The eval matrix (sections 01–07) gates the model layer. The reliability graph above gates the system-output layer. Together they form the substrate that lets a regulated advisor sign a Council decision record with epistemic integrity: model choice is eval-defended, output quality is reliability-graph-attested, and the artifact (timestamped, role-attributed, and signed by the advisor) is what the firm can choose to retain under its own procedures for IAA §206, the Marketing Rule, and Rule 204-2.

See also: /trust section 07 for the short summary in due-diligence context. /reliability-graph for the live cross-vertical dashboard. /methodology/log for the auto-published weekly transparency pulse.

Internal evaluation method and limits.

We reviewed about 20 anonymized advisory scenarios to understand what the Council structure surfaces. For one internal comparison, we also reviewed a single-model baseline (GPT-5.4-pro, single-shot) on the same scenario text and response schema. The observation was that the Council structure often made material risks explicit that a single pass left implicit: a liquidity, tax, suitability, or conflicts consideration that got named and recorded rather than left to inference.

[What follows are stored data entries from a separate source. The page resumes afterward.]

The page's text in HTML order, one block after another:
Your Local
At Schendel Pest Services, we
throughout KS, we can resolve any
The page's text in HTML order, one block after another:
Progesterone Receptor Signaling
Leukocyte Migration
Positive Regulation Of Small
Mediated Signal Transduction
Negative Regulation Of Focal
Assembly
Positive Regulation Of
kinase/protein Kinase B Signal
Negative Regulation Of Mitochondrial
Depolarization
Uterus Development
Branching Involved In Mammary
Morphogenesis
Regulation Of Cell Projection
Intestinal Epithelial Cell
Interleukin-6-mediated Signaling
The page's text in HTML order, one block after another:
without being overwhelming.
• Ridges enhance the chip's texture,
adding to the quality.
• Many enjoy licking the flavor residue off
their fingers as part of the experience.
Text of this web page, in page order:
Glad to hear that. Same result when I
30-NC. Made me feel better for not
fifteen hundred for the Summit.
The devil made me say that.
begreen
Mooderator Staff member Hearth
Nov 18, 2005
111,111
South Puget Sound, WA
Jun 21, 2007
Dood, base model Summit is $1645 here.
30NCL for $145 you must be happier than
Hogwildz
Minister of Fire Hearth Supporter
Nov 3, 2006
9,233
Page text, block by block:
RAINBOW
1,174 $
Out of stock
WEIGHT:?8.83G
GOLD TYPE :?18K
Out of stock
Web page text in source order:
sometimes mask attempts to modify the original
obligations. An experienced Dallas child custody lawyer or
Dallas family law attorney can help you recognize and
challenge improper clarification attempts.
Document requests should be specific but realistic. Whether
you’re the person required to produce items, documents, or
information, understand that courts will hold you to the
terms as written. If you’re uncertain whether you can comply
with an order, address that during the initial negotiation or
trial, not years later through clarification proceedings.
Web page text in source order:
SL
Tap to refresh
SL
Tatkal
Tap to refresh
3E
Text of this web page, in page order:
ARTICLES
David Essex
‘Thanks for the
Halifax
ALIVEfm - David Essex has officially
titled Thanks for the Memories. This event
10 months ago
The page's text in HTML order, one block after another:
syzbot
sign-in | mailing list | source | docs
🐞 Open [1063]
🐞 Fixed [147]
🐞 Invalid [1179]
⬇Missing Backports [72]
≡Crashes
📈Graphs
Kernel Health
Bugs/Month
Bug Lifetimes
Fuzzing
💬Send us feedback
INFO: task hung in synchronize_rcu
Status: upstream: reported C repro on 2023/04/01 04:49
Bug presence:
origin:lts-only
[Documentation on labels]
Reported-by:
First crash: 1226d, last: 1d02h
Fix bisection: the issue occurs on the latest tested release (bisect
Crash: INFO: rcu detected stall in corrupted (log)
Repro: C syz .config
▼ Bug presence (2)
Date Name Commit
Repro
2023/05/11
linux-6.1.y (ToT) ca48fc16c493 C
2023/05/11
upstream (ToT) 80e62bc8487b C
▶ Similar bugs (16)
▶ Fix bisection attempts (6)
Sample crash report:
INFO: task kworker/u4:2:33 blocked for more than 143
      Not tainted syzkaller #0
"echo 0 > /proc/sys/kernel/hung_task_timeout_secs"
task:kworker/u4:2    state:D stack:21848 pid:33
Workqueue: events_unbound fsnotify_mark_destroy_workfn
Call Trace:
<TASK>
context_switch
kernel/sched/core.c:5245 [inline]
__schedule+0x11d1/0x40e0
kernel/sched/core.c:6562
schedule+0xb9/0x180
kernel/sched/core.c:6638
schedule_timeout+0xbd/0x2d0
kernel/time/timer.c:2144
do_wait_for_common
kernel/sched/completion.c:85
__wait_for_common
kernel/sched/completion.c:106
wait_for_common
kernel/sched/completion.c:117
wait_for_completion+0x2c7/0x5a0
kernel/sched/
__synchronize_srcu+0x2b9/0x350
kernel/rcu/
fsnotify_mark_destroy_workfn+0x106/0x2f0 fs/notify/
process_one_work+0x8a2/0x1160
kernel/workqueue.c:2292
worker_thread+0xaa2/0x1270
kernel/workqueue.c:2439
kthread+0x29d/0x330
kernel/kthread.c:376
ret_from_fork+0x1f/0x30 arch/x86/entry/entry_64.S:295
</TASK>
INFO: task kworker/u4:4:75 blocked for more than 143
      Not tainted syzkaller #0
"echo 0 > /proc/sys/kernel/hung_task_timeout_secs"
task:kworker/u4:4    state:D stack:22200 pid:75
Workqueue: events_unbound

The process score, defined.The score on every decision record is a deterministic process score, not a calibrated probability and not a measure of agreement between the roles. (Records issued before July 2026 label it “confidence”; the record JSON keeps confidence as the field name so existing fingerprints and share links stay valid.) The exact formula: start at 0.90 for deep-tier runs (0.75 for quick-tier); subtract 0.15 for each reasoner role that failed to return; subtract 0.05 when the preserved objection exceeds 300 characters; clamp between 0.40 and 0.95. Two structural facts on the record carry the real signal: how many of the four reasoners completed and were synthesized, and whether a substantive dissent was preserved and attributed. We publish the formula so the number can be audited rather than trusted.

We use this work to improve the process, not to claim a result. The honest framing matters more than the finding, so we state the limits plainly:

Founder-designed sample. The scenarios were chosen by the founder, not drawn from a representative population of advisory situations.
Single rater. Outputs were assessed by one rater (the founder), not by an independent panel.
n = 20. A small sample, sufficient to study the process, not to support a statistical claim.
Internal only. This is internal work; it is not third-party validated.
Not predictive. It does not predict the result on any other scenario, advisor, or client.
Not representative. It is not a representative sample of all advisory situations.
Not a performance claim. It is not a ranking or a contest, and it is not a claim that the Council is superior to any model. The comparison was a method check on what the structure surfaces.

Raw responses available under NDA. We treat this as method and observation that informs how we improve the process, and the firm remains responsible for its own compliance.